**Your goal:** An exact transcription of the entries is required, with none of the pictures carried over.

**The records:**
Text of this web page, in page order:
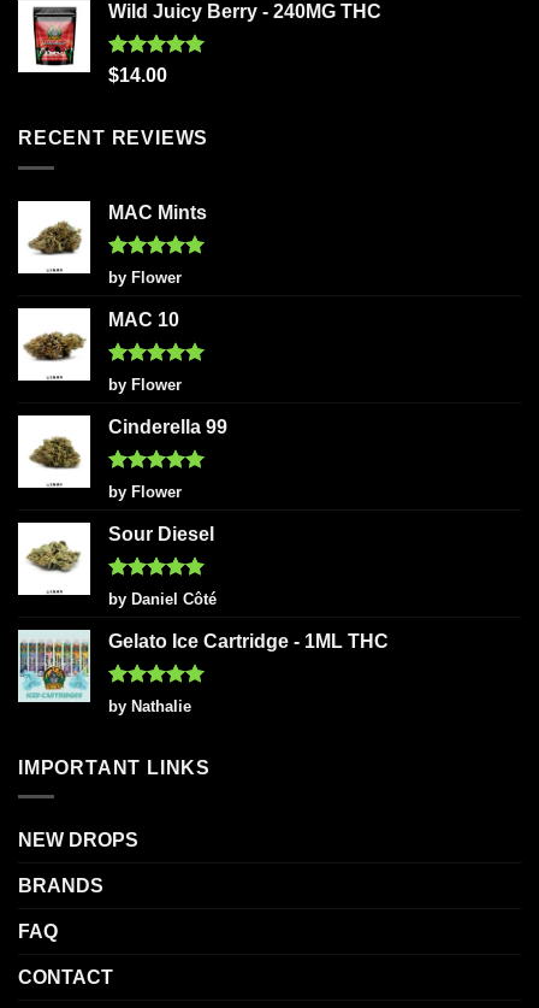
Wild Juicy Berry - 240MG THC
Rated5.00
$14.00
RECENT REVIEWS
MAC Mints
Rated5
out of 5
by Flower
MAC 10
Rated5
out of 5
by Flower
Cinderella 99
Rated5
out of 5
by Flower
Sour Diesel
Rated5
out of 5
by Daniel Côté
Gelato Ice Cartridge - 1ML THC
Rated5
out of 5
by Nathalie
IMPORTANT LINKS
NEW DROPS
BRANDS
FAQ
CONTACT
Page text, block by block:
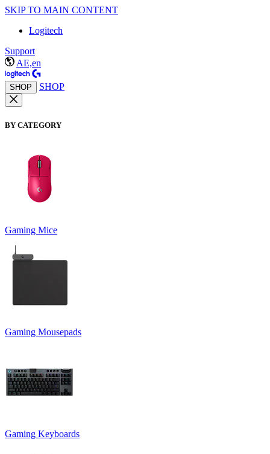
SKIP TO MAIN CONTENT
Logitech
Support
AE,en
SHOP SHOP
BY CATEGORY
Gaming Mice
Gaming Mousepads
Gaming Keyboards
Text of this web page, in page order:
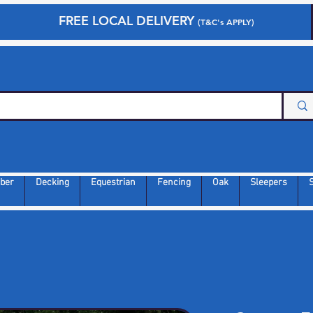
FREE LOCAL DELIVERY (T&C's APPLY)
Decking Equestrian Fencing Oak Sleepers
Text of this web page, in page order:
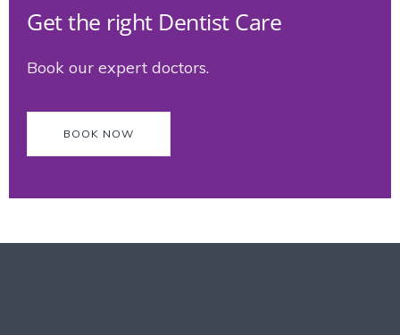
Get the right Dentist Care
Book our expert doctors.
BOOK NOW
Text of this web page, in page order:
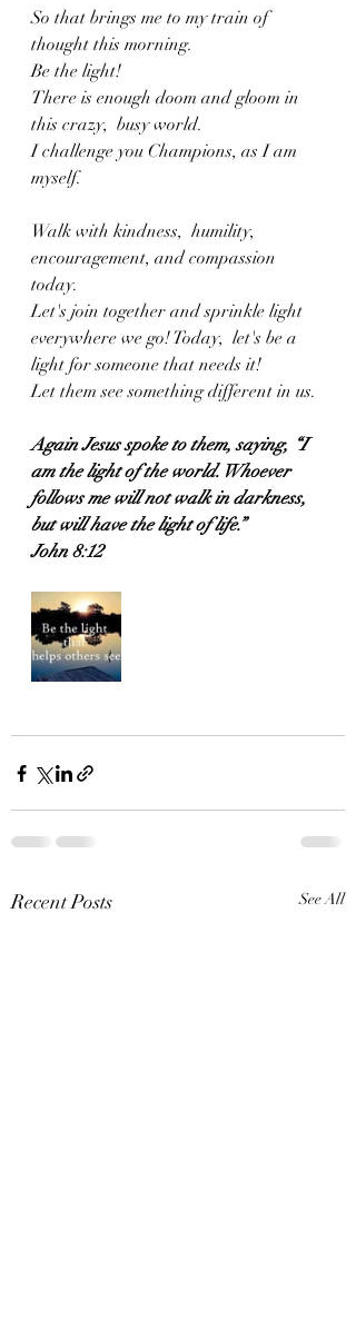
So that brings me to my train of
thought this morning.
Be the light!
There is enough doom and gloom in
this crazy,  busy world.
I challenge you Champions, as I am
myself.
Walk with kindness,  humility,
encouragement, and compassion
today.
Let's join together and sprinkle light
everywhere we go! Today,  let's be a
light for someone that needs it!
Let them see something different in us.
Again Jesus spoke to them, saying, “I
am the light of the world. Whoever
follows me will not walk in darkness,
but will have the light of life.”
John 8:12
Recent Posts See All
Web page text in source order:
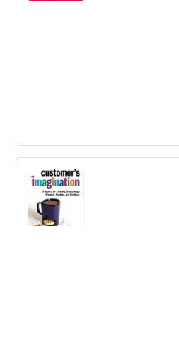
Change by Design
A book explaining design
process by which the designer's
methods are employed.
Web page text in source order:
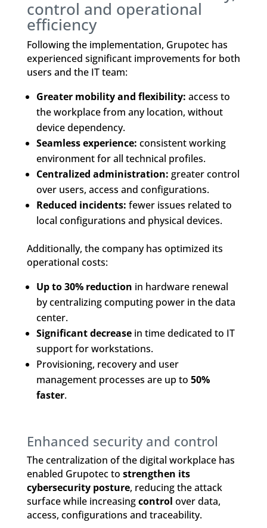
control and operational
efficiency
Following the implementation, Grupotec has
experienced significant improvements for both
users and the IT team:
Greater mobility and flexibility: access to
the workplace from any location, without
device dependency.
Seamless experience: consistent working
environment for all technical profiles.
Centralized administration: greater control
over users, access and configurations.
Reduced incidents: fewer issues related to
local configurations and physical devices.
Additionally, the company has optimized its
operational costs:
Up to 30% reduction in hardware renewal
by centralizing computing power in the data
center.
Significant decreasein time dedicated to IT
support for workstations.
Provisioning, recovery and user
management processes are up to 50%
faster.
Enhanced security and control
The centralization of the digital workplace has
enabled Grupotec to strengthen its
cybersecurity posture, reducing the attack
surface while increasingcontrol over data,
access, configurations and traceability.
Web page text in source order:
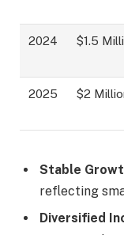
2024 $1.5
2025 $2
Stable
reflecting
Diversified
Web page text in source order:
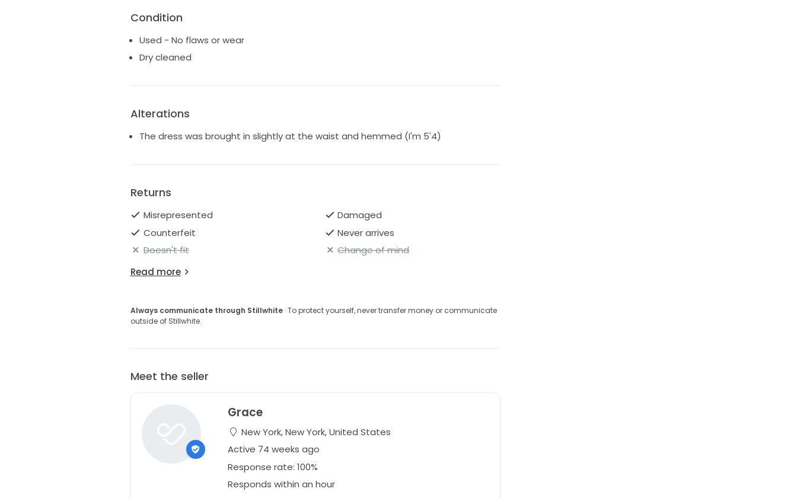
Condition
Used - No flaws or wear
Dry cleaned
Alterations
The dress was brought in slightly at the waist and hemmed (I'm 5'4)
Returns
Misrepresented
Damaged
Counterfeit
Never arrives
Doesn't fit
Change of mind
Read more
Always communicate through Stillwhite· To protect yourself, never transfer money or communicate
outside of Stillwhite.
Meet the seller
Grace
New York, New York, United States
Active 74 weeks ago
Response rate: 100%
Responds within an hour
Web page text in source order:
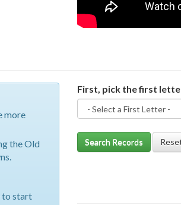
more
the Old
to start
First, pick the first
Search Records
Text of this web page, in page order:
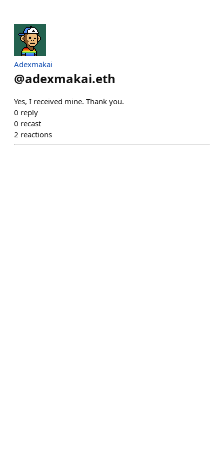
Adexmakai
@adexmakai.eth
Yes, I received mine. Thank you.
0 reply
0 recast
2 reactions
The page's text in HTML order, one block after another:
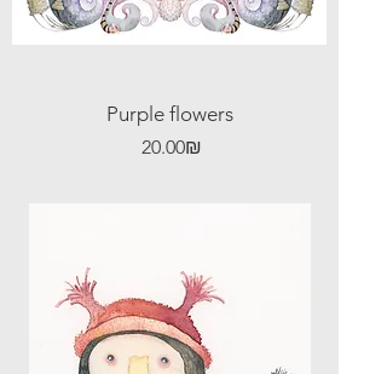
Purple flowers
Price ‏20.00 ‏₪
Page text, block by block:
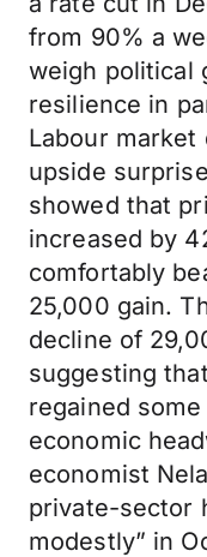
from 90% a
weigh political
resilience in
Labour market
upside
showed that
increased by
comfortably
25,000 gain.
decline of
suggesting
regained
economic
economist
private-sector
modestly” in
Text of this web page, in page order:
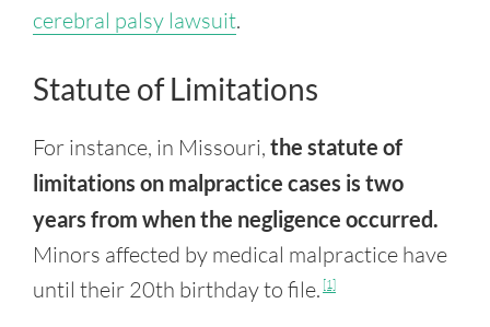
cerebral palsy lawsuit.
Statute of Limitations
For instance, in Missouri, the statute of
limitations on malpractice cases is two
years from when the negligence occurred.
Minors affected by medical malpractice have
until their 20th birthday to file. [1]
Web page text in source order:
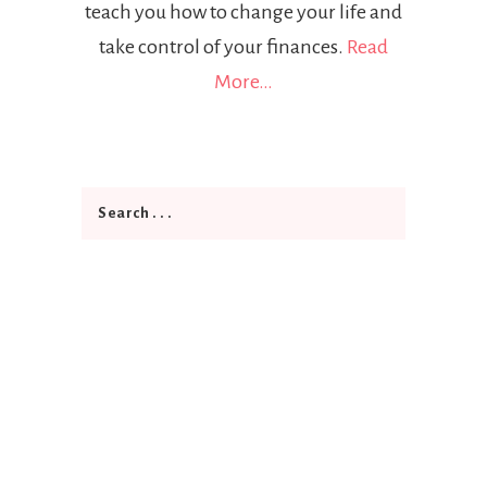
teach you how to change your life and
take control of your finances. Read
More…
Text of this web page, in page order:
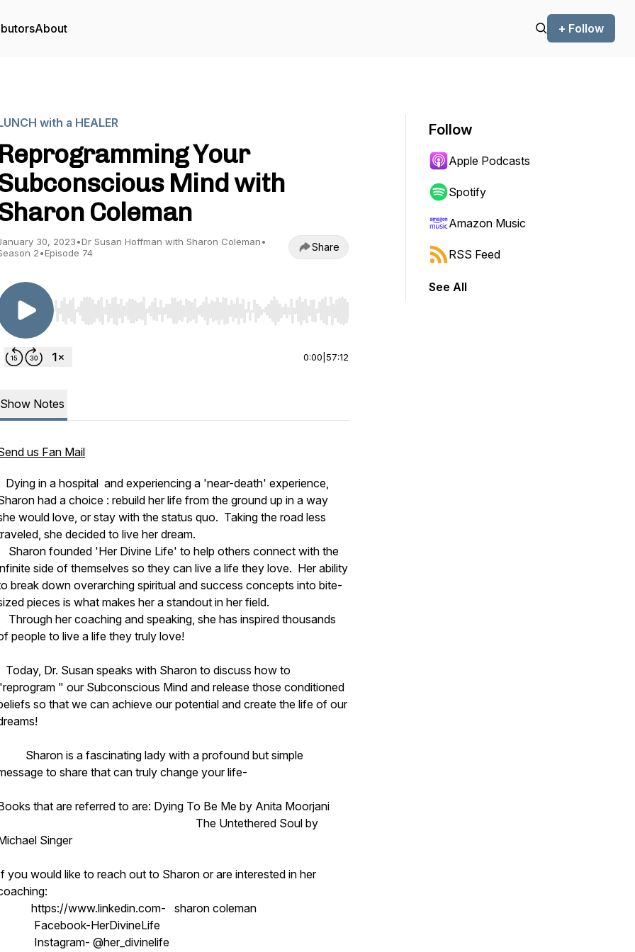
About + Follow
with a HEALER
Reprogramming Your
Mind with
Coleman
30, 2023•Dr Susan Hoffman with Sharon Coleman•
2•Episode 74 Share
Use Left/Right to seek, Home/End to jump to start or end. Hold shift to jump forward or backward.
0:00 57:12
Show Notes
us Fan Mail
Dying in a hospital and experiencing a 'near-death' experience,
had a choice : rebuild her life from the ground up in a way
would love, or stay with the status quo. Taking the road less
she decided to live her dream.
Sharon founded 'Her Divine Life' to help others connect with the
side of themselves so they can live a life they love. Her ability
break down overarching spiritual and success concepts into bite-
pieces is what makes her a standout in her field.
Through her coaching and speaking, she has inspired thousands
people to live a life they truly love!
Today, Dr. Susan speaks with Sharon to discuss how to
" our Subconscious Mind and release those conditioned
so that we can achieve our potential and create the life of our
Sharon is a fascinating lady with a profound but simple
to share that can truly change your life-
that are referred to are: Dying To Be Me by Anita Moorjani
The Untethered Soul by
Singer
you would like to reach out to Sharon or are interested in her
https://www.linkedin.com- sharon coleman
Facebook-HerDivineLife
Instagram- @her_divinelife
Follow
Apple Podcasts
Spotify
Amazon Music
RSS Feed
See All
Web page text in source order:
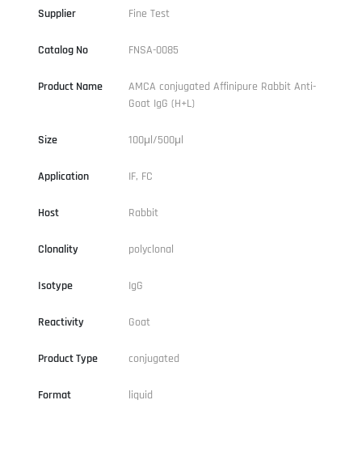
Supplier Fine Test
Catalog No FNSA-0085
Product Name
AMCA conjugated Affinipure Rabbit Anti-
Goat IgG (H+L)
Size 100μl/500μl
Application IF, FC
Host Rabbit
Clonality polyclonal
Isotype IgG
Reactivity Goat
Product Type conjugated
Format liquid
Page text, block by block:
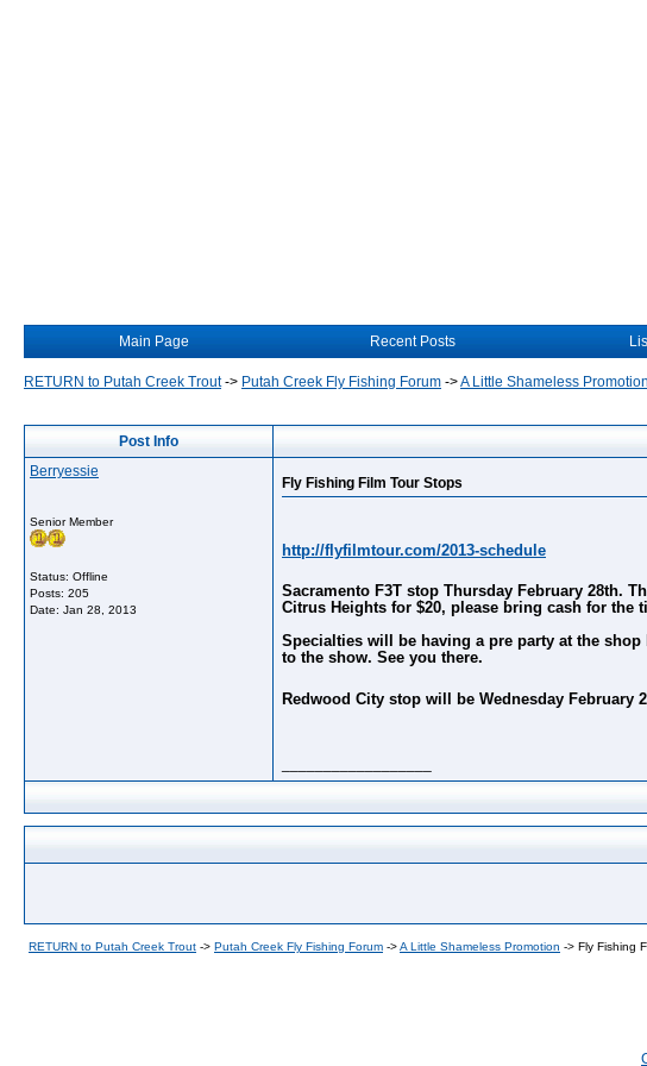
Main Page Recent Posts
RETURN to Putah Creek Trout-> Putah Creek Fly Fishing Forum ->A Little Shameless Promotion
Post Info
Berryessie
Senior Member
Status: Offline
Posts: 205
Date: Jan 28, 2013
Fly Fishing Film Tour Stops
http://flyfilmtour.com/2013-schedule
Sacramento F3T stop Thursday February 28th.
Citrus Heights for $20, please bring cash for the
Specialties will be having a pre party at the
to the show. See you there.
Redwood City stop will be Wednesday
RETURN to Putah Creek Trout -> Putah Creek Fly Fishing Forum ->A Little Shameless Promotion -> Fly Fishing
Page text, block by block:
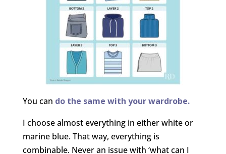
You can do the same with your wardrobe.
I choose almost everything in either white or
marine blue. That way, everything is
combinable. Never an issue with ‘what can I

**Output below:**
Text of this web page, in page order:
Wild Juicy Berry - 240MG THC
Rated5.00
$14.00
RECENT REVIEWS
MAC Mints
Rated5
out of 5
by Flower
MAC 10
Rated5
out of 5
by Flower
Cinderella 99
Rated5
out of 5
by Flower
Sour Diesel
Rated5
out of 5
by Daniel Côté
Gelato Ice Cartridge - 1ML THC
Rated5
out of 5
by Nathalie
IMPORTANT LINKS
NEW DROPS
BRANDS
FAQ
CONTACT
Page text, block by block:
SKIP TO MAIN CONTENT
Logitech
Support
AE,en
SHOP SHOP
BY CATEGORY
Gaming Mice
Gaming Mousepads
Gaming Keyboards
Text of this web page, in page order:
FREE LOCAL DELIVERY (T&C's APPLY)
Decking Equestrian Fencing Oak Sleepers
Text of this web page, in page order:
Get the right Dentist Care
Book our expert doctors.
BOOK NOW
Text of this web page, in page order:
So that brings me to my train of
thought this morning.
Be the light!
There is enough doom and gloom in
this crazy,  busy world.
I challenge you Champions, as I am
myself.
Walk with kindness,  humility,
encouragement, and compassion
today.
Let's join together and sprinkle light
everywhere we go! Today,  let's be a
light for someone that needs it!
Let them see something different in us.
Again Jesus spoke to them, saying, “I
am the light of the world. Whoever
follows me will not walk in darkness,
but will have the light of life.”
John 8:12
Recent Posts See All
Web page text in source order:
Change by Design
A book explaining design
process by which the designer's
methods are employed.
Web page text in source order:
control and operational
efficiency
Following the implementation, Grupotec has
experienced significant improvements for both
users and the IT team:
Greater mobility and flexibility: access to
the workplace from any location, without
device dependency.
Seamless experience: consistent working
environment for all technical profiles.
Centralized administration: greater control
over users, access and configurations.
Reduced incidents: fewer issues related to
local configurations and physical devices.
Additionally, the company has optimized its
operational costs:
Up to 30% reduction in hardware renewal
by centralizing computing power in the data
center.
Significant decreasein time dedicated to IT
support for workstations.
Provisioning, recovery and user
management processes are up to 50%
faster.
Enhanced security and control
The centralization of the digital workplace has
enabled Grupotec to strengthen its
cybersecurity posture, reducing the attack
surface while increasingcontrol over data,
access, configurations and traceability.
Web page text in source order:
2024 $1.5
2025 $2
Stable
reflecting
Diversified
Web page text in source order:
Condition
Used - No flaws or wear
Dry cleaned
Alterations
The dress was brought in slightly at the waist and hemmed (I'm 5'4)
Returns
Misrepresented
Damaged
Counterfeit
Never arrives
Doesn't fit
Change of mind
Read more
Always communicate through Stillwhite· To protect yourself, never transfer money or communicate
outside of Stillwhite.
Meet the seller
Grace
New York, New York, United States
Active 74 weeks ago
Response rate: 100%
Responds within an hour
Web page text in source order:
more
the Old
to start
First, pick the first
Search Records
Text of this web page, in page order:
Adexmakai
@adexmakai.eth
Yes, I received mine. Thank you.
0 reply
0 recast
2 reactions
The page's text in HTML order, one block after another:
Purple flowers
Price ‏20.00 ‏₪
Page text, block by block:
from 90% a
weigh political
resilience in
Labour market
upside
showed that
increased by
comfortably
25,000 gain.
decline of
suggesting
regained
economic
economist
private-sector
modestly” in
Text of this web page, in page order:
cerebral palsy lawsuit.
Statute of Limitations
For instance, in Missouri, the statute of
limitations on malpractice cases is two
years from when the negligence occurred.
Minors affected by medical malpractice have
until their 20th birthday to file. [1]
Web page text in source order:
teach you how to change your life and
take control of your finances. Read
More…
Text of this web page, in page order:
About + Follow
with a HEALER
Reprogramming Your
Mind with
Coleman
30, 2023•Dr Susan Hoffman with Sharon Coleman•
2•Episode 74 Share
Use Left/Right to seek, Home/End to jump to start or end. Hold shift to jump forward or backward.
0:00 57:12
Show Notes
us Fan Mail
Dying in a hospital and experiencing a 'near-death' experience,
had a choice : rebuild her life from the ground up in a way
would love, or stay with the status quo. Taking the road less
she decided to live her dream.
Sharon founded 'Her Divine Life' to help others connect with the
side of themselves so they can live a life they love. Her ability
break down overarching spiritual and success concepts into bite-
pieces is what makes her a standout in her field.
Through her coaching and speaking, she has inspired thousands
people to live a life they truly love!
Today, Dr. Susan speaks with Sharon to discuss how to
" our Subconscious Mind and release those conditioned
so that we can achieve our potential and create the life of our
Sharon is a fascinating lady with a profound but simple
to share that can truly change your life-
that are referred to are: Dying To Be Me by Anita Moorjani
The Untethered Soul by
Singer
you would like to reach out to Sharon or are interested in her
https://www.linkedin.com- sharon coleman
Facebook-HerDivineLife
Instagram- @her_divinelife
Follow
Apple Podcasts
Spotify
Amazon Music
RSS Feed
See All
Web page text in source order:
Supplier Fine Test
Catalog No FNSA-0085
Product Name
AMCA conjugated Affinipure Rabbit Anti-
Goat IgG (H+L)
Size 100μl/500μl
Application IF, FC
Host Rabbit
Clonality polyclonal
Isotype IgG
Reactivity Goat
Product Type conjugated
Format liquid
Page text, block by block:
Main Page Recent Posts
RETURN to Putah Creek Trout-> Putah Creek Fly Fishing Forum ->A Little Shameless Promotion
Post Info
Berryessie
Senior Member
Status: Offline
Posts: 205
Date: Jan 28, 2013
Fly Fishing Film Tour Stops
http://flyfilmtour.com/2013-schedule
Sacramento F3T stop Thursday February 28th.
Citrus Heights for $20, please bring cash for the
Specialties will be having a pre party at the
to the show. See you there.
Redwood City stop will be Wednesday
RETURN to Putah Creek Trout -> Putah Creek Fly Fishing Forum ->A Little Shameless Promotion -> Fly Fishing
Page text, block by block:
You can do the same with your wardrobe.
I choose almost everything in either white or
marine blue. That way, everything is
combinable. Never an issue with ‘what can I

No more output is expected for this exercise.